In his anonymous office in London, while the higher echelons with more knowledge and power are housed above his low floor, Rose's son uncovers as much of her vanished life as he can. He learns that the man who has recruited her, whom she's "tethered to," is someone she met in childhood. Once a young thatcher who fell from her family's roof and broke his hip, Marsh Felon transformed himself into a BBC nature broadcaster and a Gatherer who recruits talent for the secret service -- "among the semi-criminal world or among specialists."

Nathaniel then uses the bits he has gleaned about his mother to imagine her life. Firmly tied to Felon, Rose questions their role, opining that "we are little better than terrorists now." After a long-ago promise kept, and a long lunch of champagne and oysters, Rose slips Felon's leash in Paris to walk the city alone. Returning to the hotel, she reflects that though he has "shown her over the years the great vistas she desired...perhaps the truth of what is before you is clear only to those who lack certainty."

Like his mother after her retirement, Nathaniel finds himself "once more back in a small repeating universe that included few outsiders." Men who once protected him, The Moth and The Darter, have receded to the "ravine of childhood," and after being recruited "almost innocently," he has spent most of his adult life "in a government building, attempting to trace" his mother's career.

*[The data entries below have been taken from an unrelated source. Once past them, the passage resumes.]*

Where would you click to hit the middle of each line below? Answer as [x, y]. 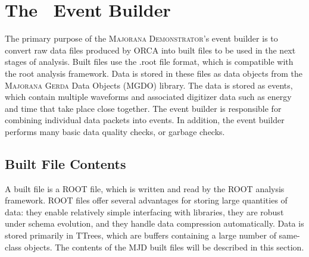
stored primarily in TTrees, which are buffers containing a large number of [141, 235]
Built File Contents [65, 163]
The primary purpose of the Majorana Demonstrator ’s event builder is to [141, 38]
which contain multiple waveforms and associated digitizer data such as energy [148, 97]
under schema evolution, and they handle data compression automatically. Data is [154, 223]
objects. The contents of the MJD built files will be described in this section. [164, 247]
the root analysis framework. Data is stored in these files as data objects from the [154, 73]
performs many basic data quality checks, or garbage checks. [115, 131]
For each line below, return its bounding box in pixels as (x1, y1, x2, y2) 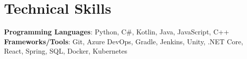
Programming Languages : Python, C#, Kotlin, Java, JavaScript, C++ (4, 27, 229, 37)
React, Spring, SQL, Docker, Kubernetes (4, 46, 127, 56)
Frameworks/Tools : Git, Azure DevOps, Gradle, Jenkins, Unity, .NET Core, (4, 36, 244, 46)

In the end, he observes, those who remain in the Service continue to abide "by the secrecy of their roles," even after the war. Years later, these loyal people receive no more than "a quiet sentence in an obituary" mentioning that they "had 'served with distinction in the Foreign Office.'"

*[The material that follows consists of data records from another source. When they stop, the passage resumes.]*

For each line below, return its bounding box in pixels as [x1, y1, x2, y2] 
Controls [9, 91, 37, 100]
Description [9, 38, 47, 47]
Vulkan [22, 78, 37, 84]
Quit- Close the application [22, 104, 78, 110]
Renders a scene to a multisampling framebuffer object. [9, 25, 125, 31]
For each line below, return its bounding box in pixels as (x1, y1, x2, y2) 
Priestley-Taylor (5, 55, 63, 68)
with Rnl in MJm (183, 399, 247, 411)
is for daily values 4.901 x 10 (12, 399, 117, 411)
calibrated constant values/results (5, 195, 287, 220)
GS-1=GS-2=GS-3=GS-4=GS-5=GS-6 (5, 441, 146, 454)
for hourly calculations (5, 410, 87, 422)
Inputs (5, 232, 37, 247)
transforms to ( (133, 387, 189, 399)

In a final effort to redeem his missing past, Nathaniel seeks out the Darter, whom he had abandoned long ago. To his disappointment, he finds not answers, but something quite unexpected. Thinking of the time he has lived through, and recalling how he watched a girl he knew "loosen a ribbon from her hair in order to dive into a forest pool where bouncing bombs had once been conceived and tested," he feels himself to be implicated in "sutras of cause and effect."

"We order our lives," thinks Nathaniel, "with barely held stories," gathering the invisible and unspoken and "sewing it all together in order to survive." Our fates are intertwined like those of the sea pea: "on those mined beaches during the war," this endangered vegetable rebounded from near-extinction, "thanks to the lack of human traffic," to become a "happy vegetable of peace."

The subtle glimmer of ideas and the elusive liminal images suggested in this book will stay with me for a long time. As in earlier works, Michael Ondaatje's luminous prose reflects his poetic bent.